Advanced Cardiac Life Support (ACLS): Bradycardia

Updated: Aug 28, 2023
Author: James J Lamberg, DO; Chief Editor: Meda Raghavendra (Raghu), MD 

Advanced Cardiac Life Support (ACLS): Bradycardia

ACLS: Bradycardia

1. Initial evaluation is as follows:[1, 2, 3, 4, 5]

  • Assess appropriateness for clinical condition (pulse present and unstable).
  • Heart rate typically less than 50 bpm in bradyarrhythmia

2. Initial intervention is as follows:

  • Maintain patent airway and assist breathing, as needed.
  • Administer oxygen if hypoxemic.
  • Attach monitor/defibrillator.
  • Monitor blood pressure and oximetry.
  • Obtain intravenous (IV)/intraosseous (IO) access.
  • Perform 12-lead electrocardiography (ECG); do not delay therapy.

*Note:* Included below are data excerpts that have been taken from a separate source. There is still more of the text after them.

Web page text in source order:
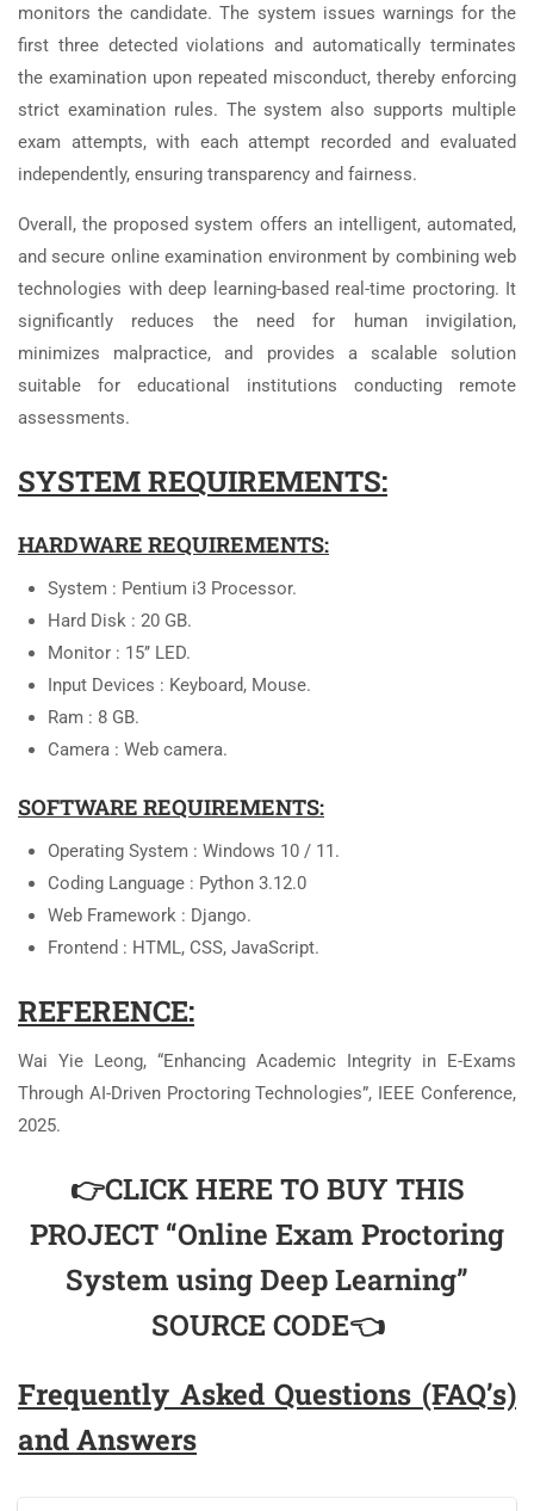
monitors the candidate. The system issues warnings for the
first three detected violations and automatically terminates
the examination upon repeated misconduct, thereby enforcing
strict examination rules. The system also supports multiple
exam attempts, with each attempt recorded and evaluated
independently, ensuring transparency and fairness.
Overall, the proposed system offers an intelligent, automated,
and secure online examination environment by combining web
technologies with deep learning-based real-time proctoring. It
significantly reduces the need for human invigilation,
minimizes malpractice, and provides a scalable solution
suitable for educational institutions conducting remote
assessments.
SYSTEM REQUIREMENTS:
HARDWARE REQUIREMENTS:
System : Pentium i3 Processor.
Hard Disk : 20 GB.
Monitor : 15’’ LED.
Input Devices : Keyboard, Mouse.
Ram : 8 GB.
Camera : Web camera.
SOFTWARE REQUIREMENTS:
Operating System : Windows 10 / 11.
Coding Language : Python 3.12.0
Web Framework : Django.
Frontend : HTML, CSS, JavaScript.
REFERENCE:
Wai Yie Leong, “Enhancing Academic Integrity in E-Exams
Through AI-Driven Proctoring Technologies”, IEEE Conference,
2025.
👉CLICK HERE TO BUY THIS
PROJECT “Online Exam Proctoring
System using Deep Learning”
SOURCE CODE👈
Frequently Asked Questions (FAQ’s)
and Answers
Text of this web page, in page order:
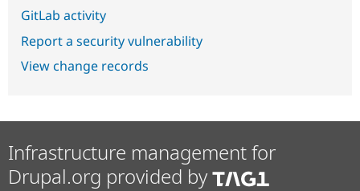
GitLab activity
Report a security vulnerability
View change records
Infrastructure management for
Drupal.org provided by
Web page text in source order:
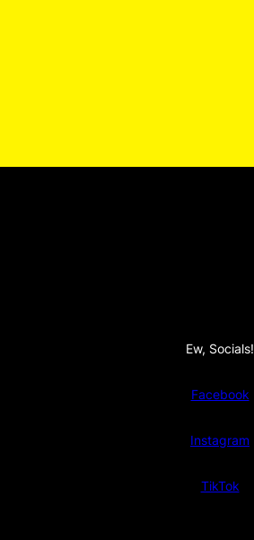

3. Assess for signs of poor perfusion, as follows:

  • Hypotension (systolic blood pressure [SBP] < 90 mm Hg)
  • Acutely altered mental status
  • Signs of shock
  • Ischemic chest discomfort
  • Acute heart failure

4. Therapeutic intervention is as follows:

  • If poor perfusion present, administer atropine.
  • If adequate perfusion present, monitor and observe.

5. Measures if atropine is ineffective are as follows:

  • Transcutaneous pacing OR dopamine infusion OR epinephrine infusion
  • Consider expert consultation and transvenous pacing.

Drug Therapy

Drug therapy is as follows:

  • Atropine 1 mg IV q3-5min; maximum dose, 3 mg  NOTE: This is changed from the 2015 guidelines.
  • Dopamine 2-20 μg/kg/min infusion; titrate to patient response; taper slowly.
  • Epinephrine 2-10 μg/min infusion; titrate to patient response.


Considerations for atropine administration are as follows:

  • Not reliable for third-degree block or second-degree type II block
  • Could potentially exacerbate the block by increasing sinoatrial (SA) node activation
  • May be ineffective in patients after heart transplantation

Most Recent Guideline Changes

Changes from the 2015 guidelines include the following:

  • The 2020 adult bradycardia algorithm increased the atropine dose to 1 mg (from 0.5-1 mg) but the frequency of dosing remains the same at every 3-5 minutes with a maximum of 3 mg.